THE PROBLEM
All of the data below should be printed again word for word, pictures excluded.

━━━ DATA IN THIS EXERCISE ━━━

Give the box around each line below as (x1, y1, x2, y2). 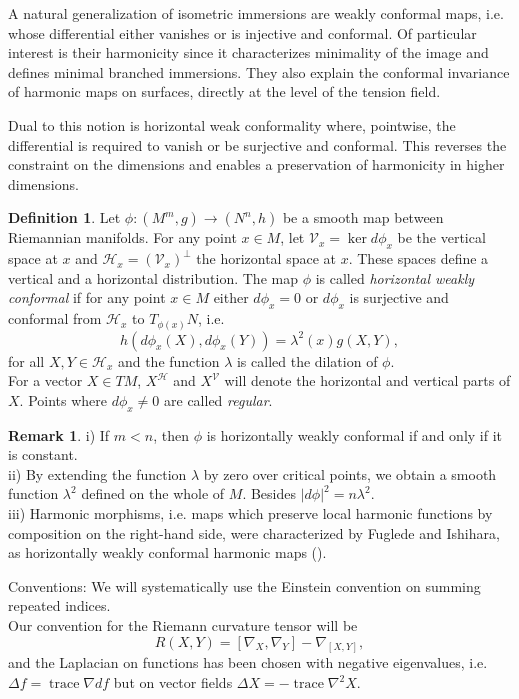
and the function (117, 350, 220, 371)
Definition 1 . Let (8, 207, 121, 228)
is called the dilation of (236, 350, 378, 371)
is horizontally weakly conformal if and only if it (206, 424, 503, 445)
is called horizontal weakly (315, 267, 475, 288)
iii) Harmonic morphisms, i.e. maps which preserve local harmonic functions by (8, 503, 493, 523)
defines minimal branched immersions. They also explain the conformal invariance (8, 61, 510, 82)
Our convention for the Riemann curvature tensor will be (8, 614, 358, 635)
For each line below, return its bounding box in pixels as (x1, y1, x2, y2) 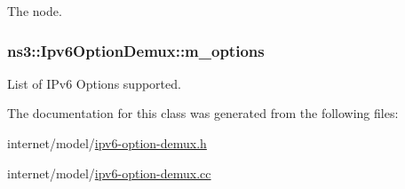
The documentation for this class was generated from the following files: (7, 104, 399, 122)
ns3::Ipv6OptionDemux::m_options (7, 39, 265, 61)
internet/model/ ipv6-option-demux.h (7, 134, 207, 152)
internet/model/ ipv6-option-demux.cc (7, 163, 211, 182)
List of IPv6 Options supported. (7, 74, 181, 92)
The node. (7, 2, 62, 20)
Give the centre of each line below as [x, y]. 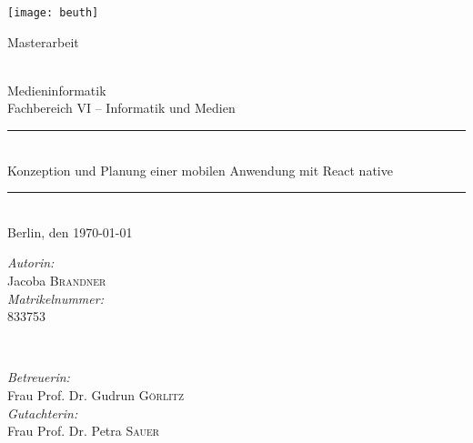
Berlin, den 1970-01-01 [70, 232]
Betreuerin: [39, 377]
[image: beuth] [53, 13]
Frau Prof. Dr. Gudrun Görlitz [96, 394]
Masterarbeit [43, 41]
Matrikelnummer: [55, 298]
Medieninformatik [57, 90]
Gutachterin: [43, 413]
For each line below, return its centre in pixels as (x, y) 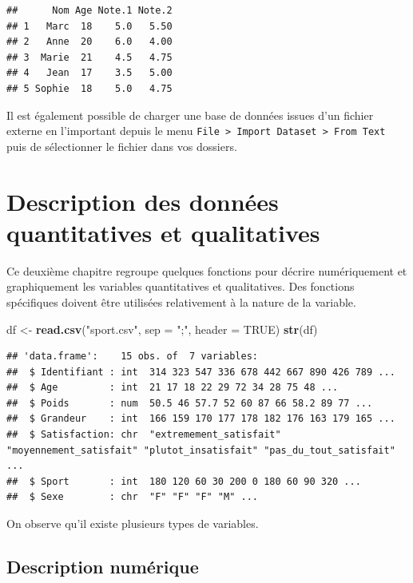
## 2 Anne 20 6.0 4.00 (89, 42)
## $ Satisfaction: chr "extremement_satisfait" (144, 435)
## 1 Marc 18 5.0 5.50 (89, 26)
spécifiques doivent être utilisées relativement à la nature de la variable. (181, 301)
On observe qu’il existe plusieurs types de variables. (133, 524)
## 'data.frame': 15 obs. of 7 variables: (132, 357)
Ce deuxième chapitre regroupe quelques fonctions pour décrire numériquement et (207, 270)
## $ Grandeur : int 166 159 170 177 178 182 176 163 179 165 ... (201, 419)

━━━

OUTPUT FOR THIS TASK
Give the box around each line below as (x1, y1, x2, y2). 
and the function (117, 350, 220, 371)
Definition 1 . Let (8, 207, 121, 228)
is called the dilation of (236, 350, 378, 371)
is horizontally weakly conformal if and only if it (206, 424, 503, 445)
is called horizontal weakly (315, 267, 475, 288)
iii) Harmonic morphisms, i.e. maps which preserve local harmonic functions by (8, 503, 493, 523)
defines minimal branched immersions. They also explain the conformal invariance (8, 61, 510, 82)
Our convention for the Riemann curvature tensor will be (8, 614, 358, 635)
For each line below, return its bounding box in pixels as (x1, y1, x2, y2) 
The documentation for this class was generated from the following files: (7, 104, 399, 122)
ns3::Ipv6OptionDemux::m_options (7, 39, 265, 61)
internet/model/ ipv6-option-demux.h (7, 134, 207, 152)
internet/model/ ipv6-option-demux.cc (7, 163, 211, 182)
List of IPv6 Options supported. (7, 74, 181, 92)
The node. (7, 2, 62, 20)
Give the centre of each line below as [x, y]. 
Berlin, den 1970-01-01 [70, 232]
Betreuerin: [39, 377]
[image: beuth] [53, 13]
Frau Prof. Dr. Gudrun Görlitz [96, 394]
Masterarbeit [43, 41]
Matrikelnummer: [55, 298]
Medieninformatik [57, 90]
Gutachterin: [43, 413]
For each line below, return its centre in pixels as (x, y) 
## 2 Anne 20 6.0 4.00 (89, 42)
## $ Satisfaction: chr "extremement_satisfait" (144, 435)
## 1 Marc 18 5.0 5.50 (89, 26)
spécifiques doivent être utilisées relativement à la nature de la variable. (181, 301)
On observe qu’il existe plusieurs types de variables. (133, 524)
## 'data.frame': 15 obs. of 7 variables: (132, 357)
Ce deuxième chapitre regroupe quelques fonctions pour décrire numériquement et (207, 270)
## $ Grandeur : int 166 159 170 177 178 182 176 163 179 165 ... (201, 419)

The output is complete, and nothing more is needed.